Check each line of the listing for the word "Livre" and report the ones that have it.

_Data shown_

▽

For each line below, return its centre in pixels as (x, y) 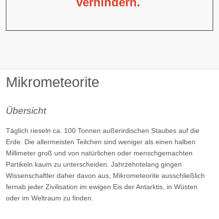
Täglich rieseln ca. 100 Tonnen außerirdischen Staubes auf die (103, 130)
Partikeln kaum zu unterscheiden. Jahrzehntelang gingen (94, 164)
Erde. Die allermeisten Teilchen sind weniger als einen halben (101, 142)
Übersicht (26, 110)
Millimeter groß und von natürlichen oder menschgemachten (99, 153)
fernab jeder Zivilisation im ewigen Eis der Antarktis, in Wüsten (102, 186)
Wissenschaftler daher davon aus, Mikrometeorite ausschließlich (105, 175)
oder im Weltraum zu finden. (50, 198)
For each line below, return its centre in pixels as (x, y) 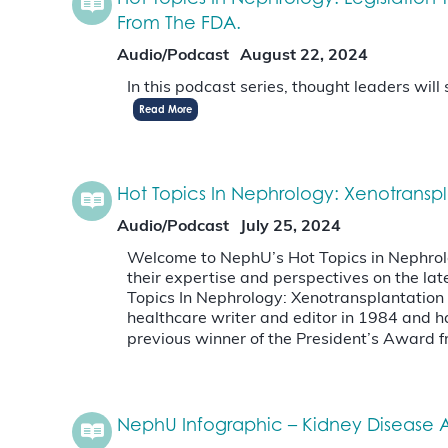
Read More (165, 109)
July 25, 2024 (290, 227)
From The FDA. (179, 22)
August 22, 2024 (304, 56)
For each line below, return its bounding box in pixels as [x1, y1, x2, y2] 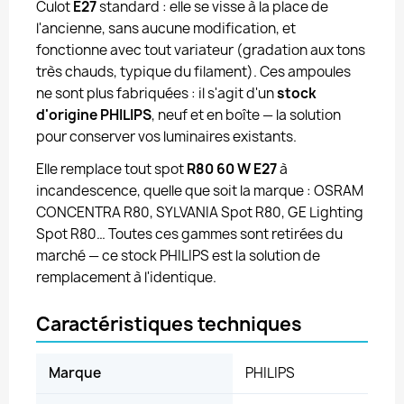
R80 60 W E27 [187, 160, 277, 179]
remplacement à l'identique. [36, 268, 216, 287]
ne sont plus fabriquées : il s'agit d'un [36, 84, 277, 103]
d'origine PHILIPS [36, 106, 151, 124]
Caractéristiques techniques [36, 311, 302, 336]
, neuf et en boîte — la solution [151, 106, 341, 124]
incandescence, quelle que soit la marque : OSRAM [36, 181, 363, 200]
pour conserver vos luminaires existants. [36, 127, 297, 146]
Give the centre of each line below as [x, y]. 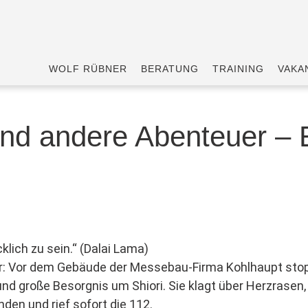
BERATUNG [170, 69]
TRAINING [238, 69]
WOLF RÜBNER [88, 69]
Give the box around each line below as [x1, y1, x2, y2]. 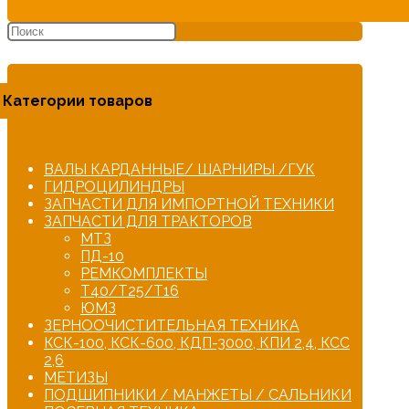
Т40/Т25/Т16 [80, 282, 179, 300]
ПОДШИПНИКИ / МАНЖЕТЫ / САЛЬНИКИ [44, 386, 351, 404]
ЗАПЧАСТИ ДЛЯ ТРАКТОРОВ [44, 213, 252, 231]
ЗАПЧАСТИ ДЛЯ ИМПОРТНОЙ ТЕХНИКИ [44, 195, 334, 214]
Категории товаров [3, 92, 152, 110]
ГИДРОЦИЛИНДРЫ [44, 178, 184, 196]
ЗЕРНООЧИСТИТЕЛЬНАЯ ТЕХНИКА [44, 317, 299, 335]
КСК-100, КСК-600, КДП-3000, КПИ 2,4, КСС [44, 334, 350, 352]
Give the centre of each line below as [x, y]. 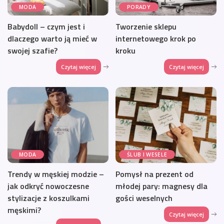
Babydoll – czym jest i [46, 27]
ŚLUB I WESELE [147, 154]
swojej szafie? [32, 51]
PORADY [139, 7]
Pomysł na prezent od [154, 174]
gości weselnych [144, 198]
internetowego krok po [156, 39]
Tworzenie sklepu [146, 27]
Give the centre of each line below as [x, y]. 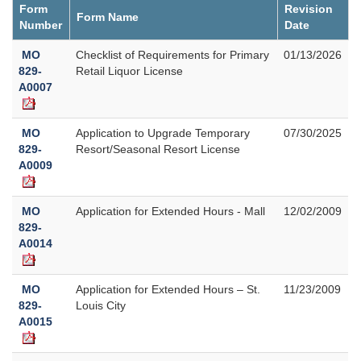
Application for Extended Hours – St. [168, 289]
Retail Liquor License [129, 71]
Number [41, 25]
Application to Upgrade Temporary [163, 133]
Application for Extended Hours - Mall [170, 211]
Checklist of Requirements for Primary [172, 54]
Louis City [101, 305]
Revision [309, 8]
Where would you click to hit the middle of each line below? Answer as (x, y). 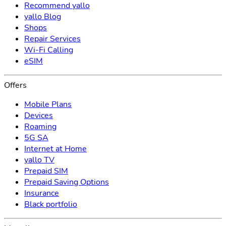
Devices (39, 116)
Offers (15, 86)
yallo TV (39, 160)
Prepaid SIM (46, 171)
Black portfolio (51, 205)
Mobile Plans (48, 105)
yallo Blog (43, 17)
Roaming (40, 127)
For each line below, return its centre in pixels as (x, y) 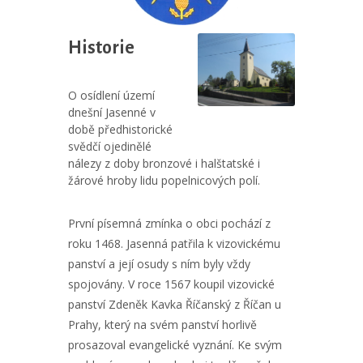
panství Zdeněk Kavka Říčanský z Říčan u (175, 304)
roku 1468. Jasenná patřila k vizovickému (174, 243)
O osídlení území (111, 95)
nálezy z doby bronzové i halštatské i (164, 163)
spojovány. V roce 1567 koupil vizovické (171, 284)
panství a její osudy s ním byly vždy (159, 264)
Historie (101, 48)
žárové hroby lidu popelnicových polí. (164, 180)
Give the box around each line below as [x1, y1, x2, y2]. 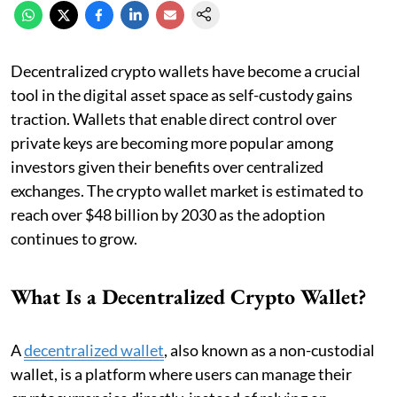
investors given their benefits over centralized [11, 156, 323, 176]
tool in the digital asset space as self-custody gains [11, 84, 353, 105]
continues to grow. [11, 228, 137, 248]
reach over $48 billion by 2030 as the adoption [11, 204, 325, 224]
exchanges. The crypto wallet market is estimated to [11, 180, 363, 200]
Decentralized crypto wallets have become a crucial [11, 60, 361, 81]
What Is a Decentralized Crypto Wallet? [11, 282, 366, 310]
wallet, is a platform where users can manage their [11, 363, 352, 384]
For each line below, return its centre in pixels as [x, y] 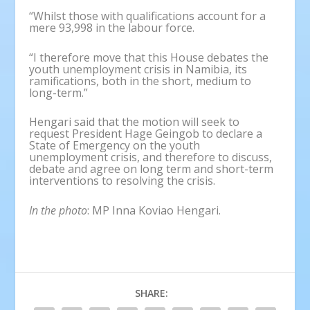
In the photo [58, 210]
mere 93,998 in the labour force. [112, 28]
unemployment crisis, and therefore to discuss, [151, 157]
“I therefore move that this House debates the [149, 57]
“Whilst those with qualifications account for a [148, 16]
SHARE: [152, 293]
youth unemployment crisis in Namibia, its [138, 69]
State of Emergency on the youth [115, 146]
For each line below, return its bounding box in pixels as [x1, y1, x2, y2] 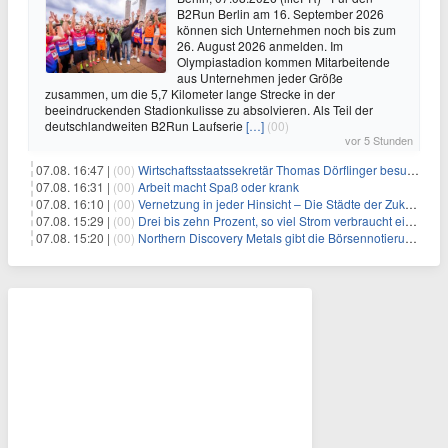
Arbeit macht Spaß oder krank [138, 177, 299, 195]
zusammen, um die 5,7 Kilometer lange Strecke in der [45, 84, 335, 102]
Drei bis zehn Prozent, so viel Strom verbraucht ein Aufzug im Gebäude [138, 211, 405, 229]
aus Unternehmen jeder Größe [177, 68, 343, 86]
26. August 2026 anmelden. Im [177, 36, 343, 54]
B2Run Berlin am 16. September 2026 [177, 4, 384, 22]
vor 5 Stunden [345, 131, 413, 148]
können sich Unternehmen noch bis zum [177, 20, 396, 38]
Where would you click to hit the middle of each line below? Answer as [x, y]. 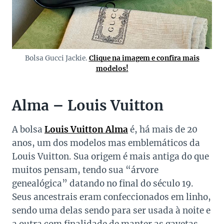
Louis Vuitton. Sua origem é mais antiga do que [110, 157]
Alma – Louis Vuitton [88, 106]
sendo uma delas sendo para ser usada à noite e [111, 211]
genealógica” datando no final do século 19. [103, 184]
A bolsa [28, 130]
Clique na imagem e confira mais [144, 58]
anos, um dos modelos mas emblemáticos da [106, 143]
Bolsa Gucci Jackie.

△
▽

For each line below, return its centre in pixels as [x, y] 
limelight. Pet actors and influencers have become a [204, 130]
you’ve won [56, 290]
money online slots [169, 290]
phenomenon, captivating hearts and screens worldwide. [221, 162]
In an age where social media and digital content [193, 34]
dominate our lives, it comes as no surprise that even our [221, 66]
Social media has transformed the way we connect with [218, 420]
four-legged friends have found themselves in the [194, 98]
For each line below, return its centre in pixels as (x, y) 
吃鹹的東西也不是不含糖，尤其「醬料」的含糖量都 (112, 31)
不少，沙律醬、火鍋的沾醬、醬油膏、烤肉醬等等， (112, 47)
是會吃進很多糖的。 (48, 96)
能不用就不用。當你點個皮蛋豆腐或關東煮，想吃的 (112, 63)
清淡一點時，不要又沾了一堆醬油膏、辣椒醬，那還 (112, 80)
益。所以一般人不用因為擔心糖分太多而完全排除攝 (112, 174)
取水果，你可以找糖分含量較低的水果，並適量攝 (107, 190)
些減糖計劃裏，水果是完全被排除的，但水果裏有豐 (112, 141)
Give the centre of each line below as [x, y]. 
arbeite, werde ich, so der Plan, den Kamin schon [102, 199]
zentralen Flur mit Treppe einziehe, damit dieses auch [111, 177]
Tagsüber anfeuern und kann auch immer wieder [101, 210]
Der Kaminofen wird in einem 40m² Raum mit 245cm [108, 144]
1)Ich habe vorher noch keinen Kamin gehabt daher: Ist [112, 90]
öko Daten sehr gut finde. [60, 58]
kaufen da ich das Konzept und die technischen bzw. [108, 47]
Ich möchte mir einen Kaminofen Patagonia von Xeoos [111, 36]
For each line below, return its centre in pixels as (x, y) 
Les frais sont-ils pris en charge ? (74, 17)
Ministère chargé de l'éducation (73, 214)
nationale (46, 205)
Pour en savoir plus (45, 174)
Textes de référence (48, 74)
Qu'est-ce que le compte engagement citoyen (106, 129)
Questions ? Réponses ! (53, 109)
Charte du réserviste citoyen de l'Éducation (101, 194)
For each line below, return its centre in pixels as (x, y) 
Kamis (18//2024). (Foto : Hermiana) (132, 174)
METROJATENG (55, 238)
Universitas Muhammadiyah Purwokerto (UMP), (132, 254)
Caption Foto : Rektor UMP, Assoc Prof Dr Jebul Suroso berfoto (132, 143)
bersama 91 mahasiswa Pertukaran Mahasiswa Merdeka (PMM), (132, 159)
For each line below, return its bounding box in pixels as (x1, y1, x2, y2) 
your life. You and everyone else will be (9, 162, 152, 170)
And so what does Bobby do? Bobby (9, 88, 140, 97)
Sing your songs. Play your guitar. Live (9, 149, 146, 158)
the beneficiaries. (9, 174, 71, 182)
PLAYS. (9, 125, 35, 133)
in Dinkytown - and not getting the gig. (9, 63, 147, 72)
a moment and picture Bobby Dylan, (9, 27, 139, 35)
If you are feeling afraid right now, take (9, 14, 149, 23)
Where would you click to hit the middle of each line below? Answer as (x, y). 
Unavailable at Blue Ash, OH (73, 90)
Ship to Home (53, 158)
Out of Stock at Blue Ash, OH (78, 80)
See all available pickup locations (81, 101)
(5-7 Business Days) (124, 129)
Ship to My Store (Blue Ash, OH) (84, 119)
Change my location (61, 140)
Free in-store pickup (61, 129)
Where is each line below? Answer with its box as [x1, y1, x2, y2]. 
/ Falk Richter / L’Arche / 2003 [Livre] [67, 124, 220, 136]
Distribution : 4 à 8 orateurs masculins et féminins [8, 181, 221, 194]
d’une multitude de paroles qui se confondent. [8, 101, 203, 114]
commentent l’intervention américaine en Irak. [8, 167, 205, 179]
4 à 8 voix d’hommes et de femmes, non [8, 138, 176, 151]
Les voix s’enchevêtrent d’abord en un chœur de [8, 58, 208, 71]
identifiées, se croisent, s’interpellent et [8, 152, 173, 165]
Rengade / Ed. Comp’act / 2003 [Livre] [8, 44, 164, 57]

△

_Solved problem_
/ Falk Richter / L’Arche / 2003 [Livre] [67, 124, 220, 136]
Rengade / Ed. Comp’act / 2003 [Livre] [8, 44, 164, 57]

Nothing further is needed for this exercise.